Entretanto, a WTorre Entretenimento/Real Arenas vem desrespeitando reiteradamente o PSIU. Até agora, foram ao menos seis multas aplicadas, incorrendo em duas determinações de fechamento administrativo, previsto em lei a cada três infrações.
A empresa, porém, obteve uma decisão liminar na Justiça, um efeito suspensivo contra a sanção. Existia uma permissão até 23 de dezembro, que o grupo tentou prorrogar até 2 de janeiro. Isso possibilitaria a realização do evento de música gospel Vira Brasil 2025, da Igreja Lagoinha, marcado para o dia 31. No entanto, a Justiça negou o pedido.
Três dias antes da aprovação do projeto de lei, na última terça-feira (17), houve uma reunião da cúpula do governo Nunes com a WTorre. De acordo com a agenda oficial, estiveram presentes pelo lado da Prefeitura: Ricardo Nunes (prefeito), Edson Aparecido (secretário de Governo), Fabrício Cobra (secretário da Casa Civil), Alexandre Modonezi (secretário de Subprefeituras) e Clodoaldo Pelissioni (secretário-adjunto de Governo).
Já pelo lado da empresa: Marco Siqueira (CEO da WTorre), Marcelo Frazão (vice-presidente da WTorre Entretenimento), Mara Natacci e Patricia Lucci (jurídico da WTorre Entretenimento), Bruno Estimo (analista de comunicação da WTorre) e Gustavo Torres (diretor-executivo do Novo Anhangabaú da WTorre Entretenimento).
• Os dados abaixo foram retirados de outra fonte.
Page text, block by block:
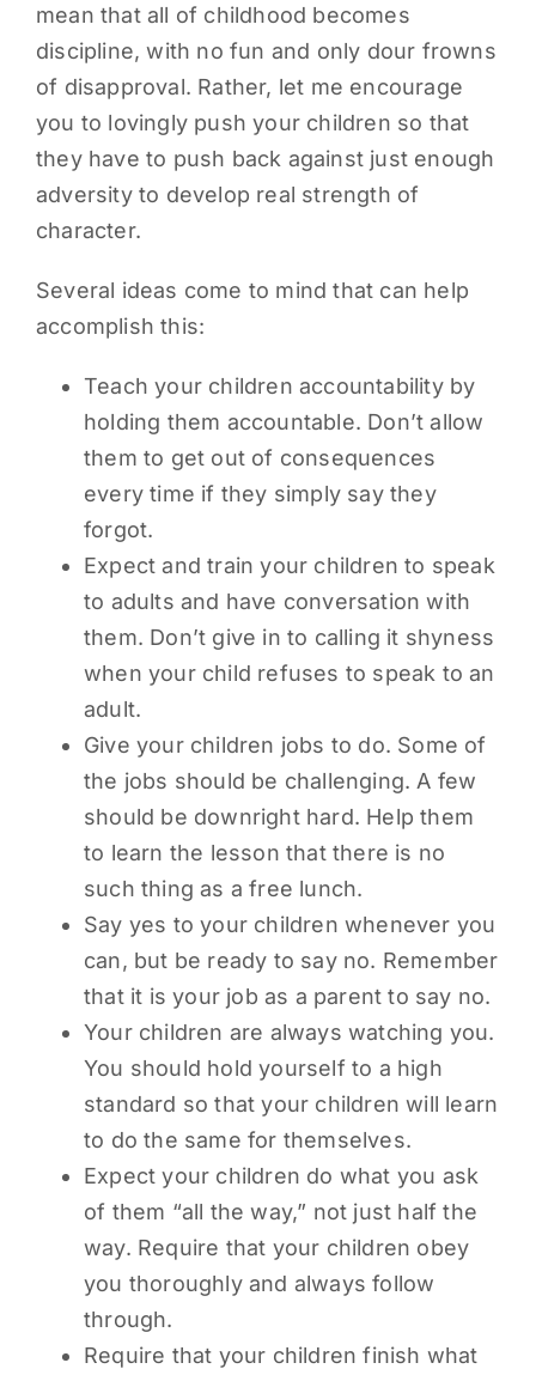
mean that all of childhood becomes
discipline, with no fun and only dour frowns
of disapproval. Rather, let me encourage
you to lovingly push your children so that
they have to push back against just enough
adversity to develop real strength of
character.
Several ideas come to mind that can help
accomplish this:
Teach your children accountability by
holding them accountable. Don’t allow
them to get out of consequences
every time if they simply say they
forgot.
Expect and train your children to speak
to adults and have conversation with
them. Don’t give in to calling it shyness
when your child refuses to speak to an
adult.
Give your children jobs to do. Some of
the jobs should be challenging. A few
should be downright hard. Help them
to learn the lesson that there is no
such thing as a free lunch.
Say yes to your children whenever you
can, but be ready to say no. Remember
that it is your job as a parent to say no.
Your children are always watching you.
You should hold yourself to a high
standard so that your children will learn
to do the same for themselves.
Expect your children do what you ask
of them “all the way,” not just half the
way. Require that your children obey
you thoroughly and always follow
through.
Require that your children finish what

História repetida e promessa de judicialização
Não é a primeira vez que a base do governo na Câmara aprova dentro de outro projeto uma flexibilização do volume para shows. Em novembro de 2022, na proposta para a regulamentação das dark kitchens (cozinhas industriais compartilhadas), um trecho aumentava o limite permitido de 55 para 75 decibéis em estádios e casas noturnas.
Em setembro de 2023, o Órgão Especial do Tribunal de Justiça de São Paulo barrou o aumento de barulho, considerando parcialmente procedente uma ação de políticos do PSOL. O Supremo Tribunal Federal, em 2015, julgando um caso sobre emendas em medidas provisórias, considerou inconstitucional a artimanha legislativa conhecida como “jabuti”.
O vereador Celso Gianazzi (PSOL) prometeu ir à Justiça mais uma vez.
LAMENTÁVEL! Dia triste para a cidade de São Paulo!
Na última sessão da Câmara em 2024, os vereadores que apoiam o prefeito Ricardo Nunes aprovaram “propostas” que só irão prejudicar a vida das pessoas. Um enorme retrocesso:
1/5 pic.twitter.com/K78WOiu0Me
— Celso Giannazi (@CelsoGiannazi) December 20, 2024
Quem acompanha o assunto de perto, desde o início, é o Fábio Cabral, um dos representantes da sociedade civil no Conselho Municipal de Política Urbana. O também presidente da Associação Viva Pacaembu (de moradores do bairro do Pacaembu) vê boas chances de uma nova ação judicial prosperar.
Fábio criticou a aprovação da lei: “para favorecer os negócios de uma única empresa, decidem mudar a lei e prejudicar toda uma cidade”, disse em entrevista à Alpha FM.
A reportagem tentou contato por mais de uma vez com um dos diretores da WTorre, mas, por enquanto, não obteve retorno. O espaço permanece aberto para futuras manifestações.